Identification of oncogenes collaborating with p27 Kip1 loss by insertional mutagenesis and high-throughput insertion site analysis

The p27 Kip1 protein is a cyclin-dependent kinase inhibitor that blocks cell division in response to antimitogenic cues. p27 expression is reduced in many human cancers, and p27 functions as a tumor suppressor that exhibits haploinsufficiency in mice. Despite the well characterized role of p27 as a cyclin-dependent kinase inhibitor, its mechanism of tumor suppression is unknown. We used Moloney murine leukemia virus to induce lymphomas in p27+/+ and p27−/− mice and observed that lymphomagenesis was accelerated in the p27−/− animals. To identify candidate oncogenes that collaborate with p27 loss, we used a high-throughput strategy to sequence 277 viral insertion sites derived from two distinct sets of p27−/− lymphomas and determined their chromosomal location by comparison with the Celera and public (Ensembl) mouse genome databases.
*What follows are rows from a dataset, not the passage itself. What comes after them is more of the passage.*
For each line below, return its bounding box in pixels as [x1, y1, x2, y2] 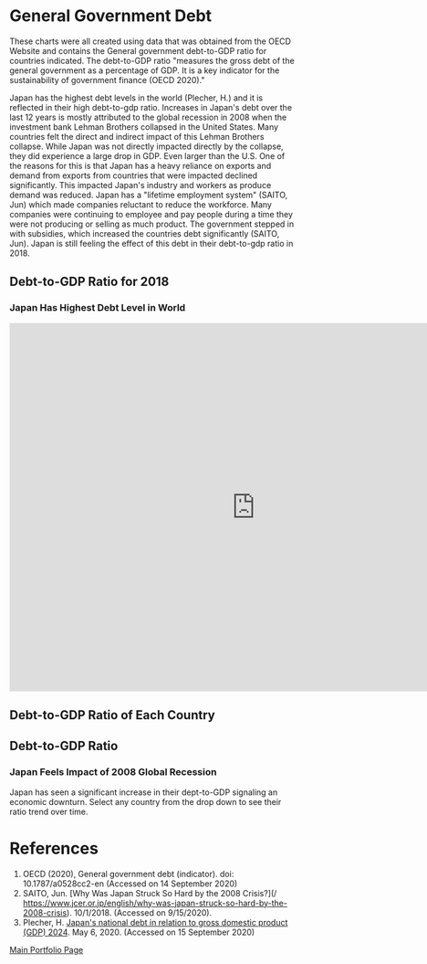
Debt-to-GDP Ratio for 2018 [9, 274, 170, 290]
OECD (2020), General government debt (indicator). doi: [22, 868, 234, 879]
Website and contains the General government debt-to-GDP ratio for [9, 45, 267, 56]
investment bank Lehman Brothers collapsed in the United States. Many [9, 121, 279, 132]
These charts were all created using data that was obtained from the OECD [9, 36, 292, 47]
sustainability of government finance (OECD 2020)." [9, 74, 205, 85]
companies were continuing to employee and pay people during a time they [9, 208, 294, 219]
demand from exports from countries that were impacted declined [9, 170, 258, 181]
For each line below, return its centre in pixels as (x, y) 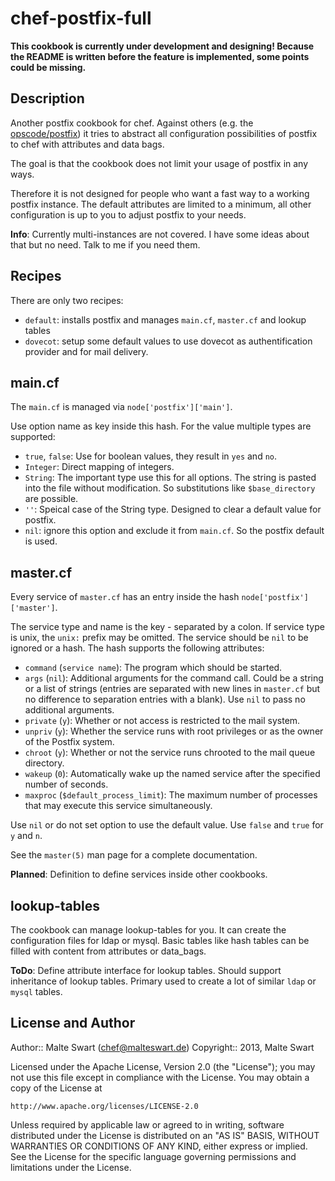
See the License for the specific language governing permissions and (153, 1156)
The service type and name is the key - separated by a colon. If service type (167, 627)
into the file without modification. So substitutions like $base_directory (170, 488)
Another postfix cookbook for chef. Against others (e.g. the (132, 123)
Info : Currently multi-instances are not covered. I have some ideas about (160, 234)
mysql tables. (36, 991)
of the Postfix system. (69, 742)
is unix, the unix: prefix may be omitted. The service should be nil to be (159, 638)
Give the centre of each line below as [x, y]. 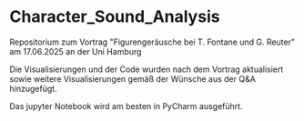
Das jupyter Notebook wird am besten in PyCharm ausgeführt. [126, 106]
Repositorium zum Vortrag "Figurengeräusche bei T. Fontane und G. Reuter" [152, 42]
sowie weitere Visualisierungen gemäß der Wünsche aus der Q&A [133, 78]
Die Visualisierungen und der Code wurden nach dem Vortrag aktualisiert [147, 69]
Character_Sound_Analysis [115, 17]
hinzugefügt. [33, 88]
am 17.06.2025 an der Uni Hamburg [76, 51]
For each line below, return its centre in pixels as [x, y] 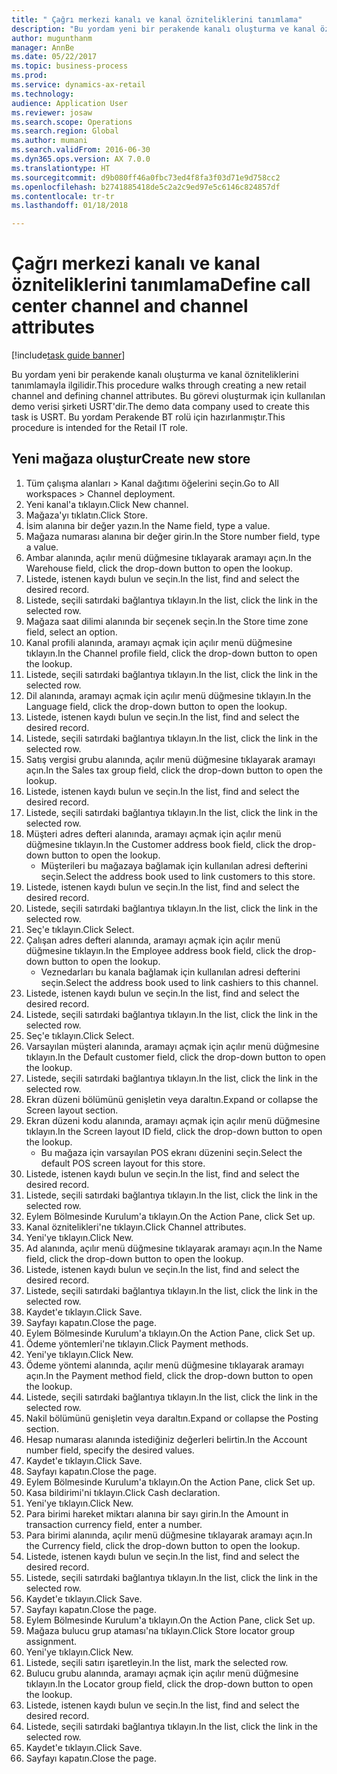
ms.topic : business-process [70, 66]
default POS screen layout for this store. [123, 1163]
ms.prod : [29, 76]
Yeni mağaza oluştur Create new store [131, 459]
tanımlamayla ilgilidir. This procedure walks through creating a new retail [159, 385]
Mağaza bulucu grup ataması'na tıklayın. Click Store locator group [160, 1630]
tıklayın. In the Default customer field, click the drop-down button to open [175, 1057]
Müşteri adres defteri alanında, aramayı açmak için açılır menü [153, 833]
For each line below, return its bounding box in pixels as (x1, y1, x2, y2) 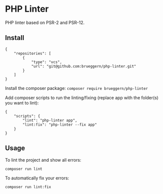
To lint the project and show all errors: (5, 157, 81, 163)
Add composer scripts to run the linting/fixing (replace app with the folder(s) (5, 94, 159, 101)
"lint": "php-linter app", (22, 118, 78, 123)
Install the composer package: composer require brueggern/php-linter (5, 85, 148, 91)
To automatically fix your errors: (5, 175, 69, 181)
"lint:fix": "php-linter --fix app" (22, 122, 97, 127)
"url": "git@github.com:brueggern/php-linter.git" (31, 64, 137, 69)
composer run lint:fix (5, 184, 51, 189)
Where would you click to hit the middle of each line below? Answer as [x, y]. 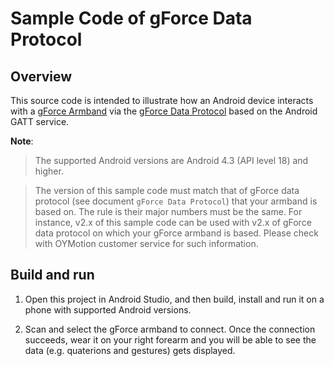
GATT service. [40, 121]
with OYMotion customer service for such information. [146, 243]
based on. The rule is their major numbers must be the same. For [168, 211]
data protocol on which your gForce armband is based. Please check [176, 233]
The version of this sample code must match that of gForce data [167, 190]
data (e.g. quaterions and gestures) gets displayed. [130, 350]
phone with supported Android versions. [108, 309]
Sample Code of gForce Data [131, 18]
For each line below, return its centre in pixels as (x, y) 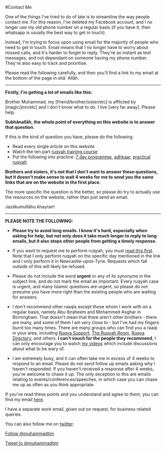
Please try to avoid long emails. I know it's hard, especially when (80, 230)
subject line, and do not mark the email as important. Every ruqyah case (85, 281)
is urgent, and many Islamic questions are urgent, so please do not (80, 286)
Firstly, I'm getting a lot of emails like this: (49, 92)
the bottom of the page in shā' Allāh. (42, 78)
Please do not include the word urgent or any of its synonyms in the (82, 276)
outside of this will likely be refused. (49, 266)
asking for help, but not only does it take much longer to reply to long (84, 236)
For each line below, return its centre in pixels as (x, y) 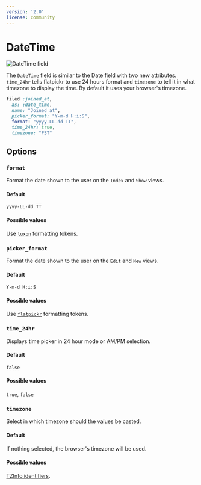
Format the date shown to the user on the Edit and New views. (82, 261)
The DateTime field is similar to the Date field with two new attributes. (91, 75)
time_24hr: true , (33, 127)
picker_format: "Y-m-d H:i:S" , (51, 116)
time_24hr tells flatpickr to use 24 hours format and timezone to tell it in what (101, 82)
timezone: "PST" (32, 133)
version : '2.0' (25, 12)
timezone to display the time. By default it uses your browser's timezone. (96, 88)
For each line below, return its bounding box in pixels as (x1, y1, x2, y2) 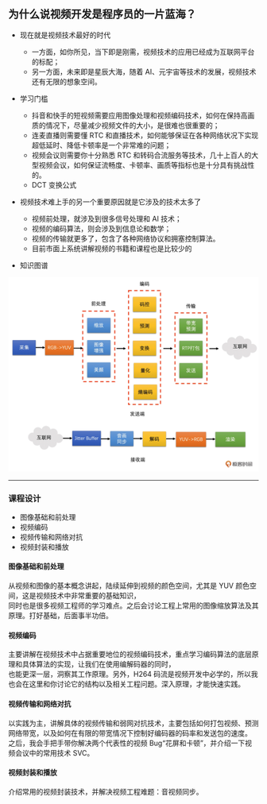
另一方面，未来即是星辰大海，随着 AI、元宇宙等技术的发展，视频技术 (31, 67, 257, 76)
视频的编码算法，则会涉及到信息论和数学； (31, 223, 172, 233)
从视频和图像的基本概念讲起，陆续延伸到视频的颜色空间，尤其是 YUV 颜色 (8, 581, 250, 590)
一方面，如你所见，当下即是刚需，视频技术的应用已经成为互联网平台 (31, 47, 255, 56)
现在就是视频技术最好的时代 (19, 30, 111, 40)
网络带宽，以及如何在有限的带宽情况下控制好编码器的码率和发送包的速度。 (8, 728, 252, 737)
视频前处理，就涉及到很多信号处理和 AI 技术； (31, 214, 182, 223)
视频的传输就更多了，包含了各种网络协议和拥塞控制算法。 (31, 234, 220, 243)

This analysis identified a remarkable number of putative protooncogenes in these lymphomas, which included loci that were novel as well as those that were overrepresented in p27−/− tumors. We found that Myc activations occurred more frequently in p27−/− lymphomas than in p27+/+ tumors. We also characterized insertions within two novel loci: ( i ) the Jun dimerization protein 2 gene ( Jundp2 ), and ( ii ) an X-linked locus termed Xpcl1 . Each of the loci that we found to be frequently involved in p27−/− lymphomas represents a candidate oncogene collaborating with p27 loss. This study illustrates the power of high-throughput insertion site analysis in cancer gene discovery.